Task objective
Print out each entry below exactly; do not carry over any image.

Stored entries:
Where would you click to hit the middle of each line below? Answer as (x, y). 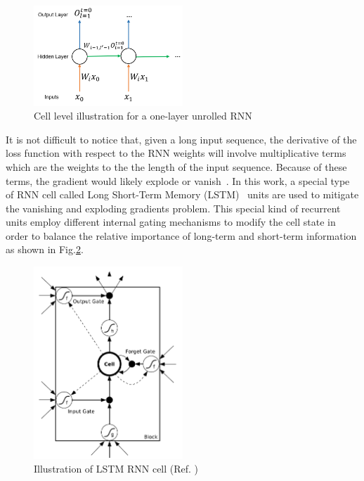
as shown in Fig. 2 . (45, 249)
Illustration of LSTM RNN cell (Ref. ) (116, 469)
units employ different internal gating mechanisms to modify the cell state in (171, 222)
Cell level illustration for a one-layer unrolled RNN (143, 116)
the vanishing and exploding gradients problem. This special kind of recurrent (173, 208)
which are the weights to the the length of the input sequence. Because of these (176, 166)
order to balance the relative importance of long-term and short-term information (181, 235)
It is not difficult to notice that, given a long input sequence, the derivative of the (181, 139)

Output of the exercise
Where would you click to hit the middle of each line below? Answer as (x, y). 
as shown in Fig. 2 . (45, 249)
Illustration of LSTM RNN cell (Ref. ) (116, 469)
units employ different internal gating mechanisms to modify the cell state in (171, 222)
Cell level illustration for a one-layer unrolled RNN (143, 116)
the vanishing and exploding gradients problem. This special kind of recurrent (173, 208)
which are the weights to the the length of the input sequence. Because of these (176, 166)
order to balance the relative importance of long-term and short-term information (181, 235)
It is not difficult to notice that, given a long input sequence, the derivative of the (181, 139)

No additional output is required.